(Dataset excerpts)
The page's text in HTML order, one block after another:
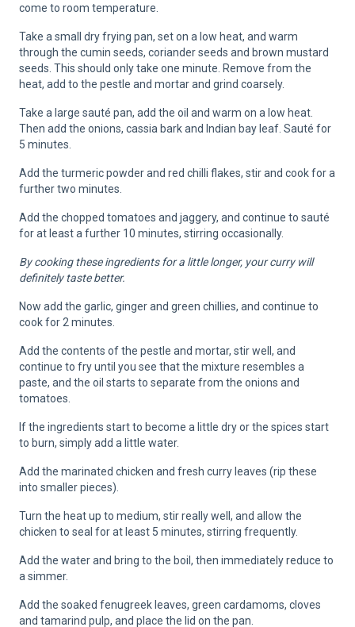
come to room temperature.
Take a small dry frying pan, set on a low heat, and warm
through the cumin seeds, coriander seeds and brown mustard
seeds. This should only take one minute. Remove from the
heat, add to the pestle and mortar and grind coarsely.
Take a large sauté pan, add the oil and warm on a low heat.
Then add the onions, cassia bark and Indian bay leaf. Sauté for
5 minutes.
Add the turmeric powder and red chilli flakes, stir and cook for a
further two minutes.
Add the chopped tomatoes and jaggery, and continue to sauté
for at least a further 10 minutes, stirring occasionally.
By cooking these ingredients for a little longer, your curry will
definitely taste better.
Now add the garlic, ginger and green chillies, and continue to
cook for 2 minutes.
Add the contents of the pestle and mortar, stir well, and
continue to fry until you see that the mixture resembles a
paste, and the oil starts to separate from the onions and
tomatoes.
If the ingredients start to become a little dry or the spices start
to burn, simply add a little water.
Add the marinated chicken and fresh curry leaves (rip these
into smaller pieces).
Turn the heat up to medium, stir really well, and allow the
chicken to seal for at least 5 minutes, stirring frequently.
Add the water and bring to the boil, then immediately reduce to
a simmer.
Add the soaked fenugreek leaves, green cardamoms, cloves
and tamarind pulp, and place the lid on the pan.
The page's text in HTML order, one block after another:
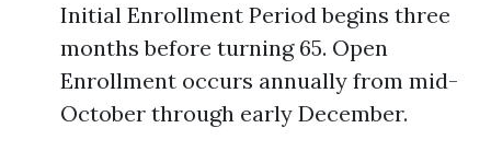
Initial Enrollment Period begins three
months before turning 65. Open
Enrollment occurs annually from mid-
October through early December.
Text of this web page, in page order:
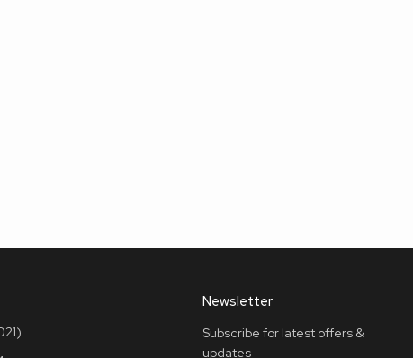
Newsletter
Subscribe for latest offers &
updates
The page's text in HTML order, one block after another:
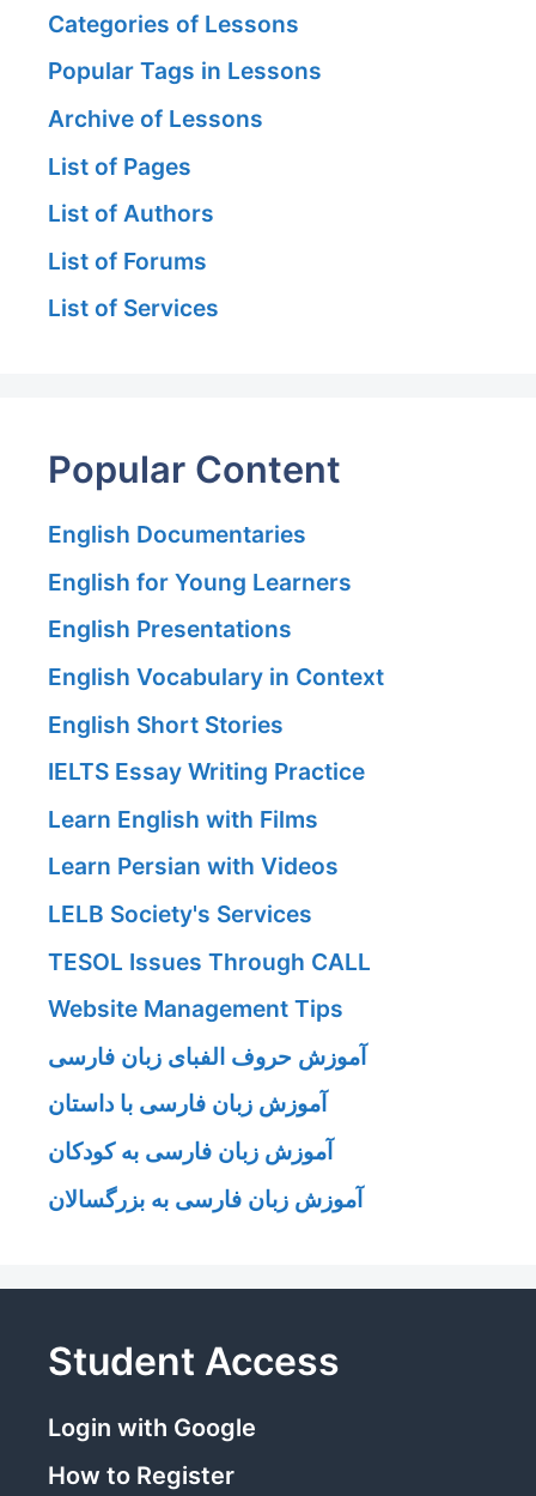
Categories of Lessons
Popular Tags in Lessons
Archive of Lessons
List of Pages
List of Authors
List of Forums
List of Services
Popular Content
English Documentaries
English for Young Learners
English Presentations
English Vocabulary in Context
English Short Stories
IELTS Essay Writing Practice
Learn English with Films
Learn Persian with Videos
LELB Society's Services
TESOL Issues Through CALL
Website Management Tips
آموزش حروف الفبای زبان فارسی
آموزش زبان فارسی با داستان
آموزش زبان فارسی به کودکان
آموزش زبان فارسی به بزرگسالان
Student Access
Login with Google
How to Register

▶ [EXERCISE DIRECTIONS]:
In the data above, copy every line where the string "آموزش" appears.

▶ [RESULT OF THIS TASK]:
آموزش حروف الفبای زبان فارسی
آموزش زبان فارسی با داستان
آموزش زبان فارسی به کودکان
آموزش زبان فارسی به بزرگسالان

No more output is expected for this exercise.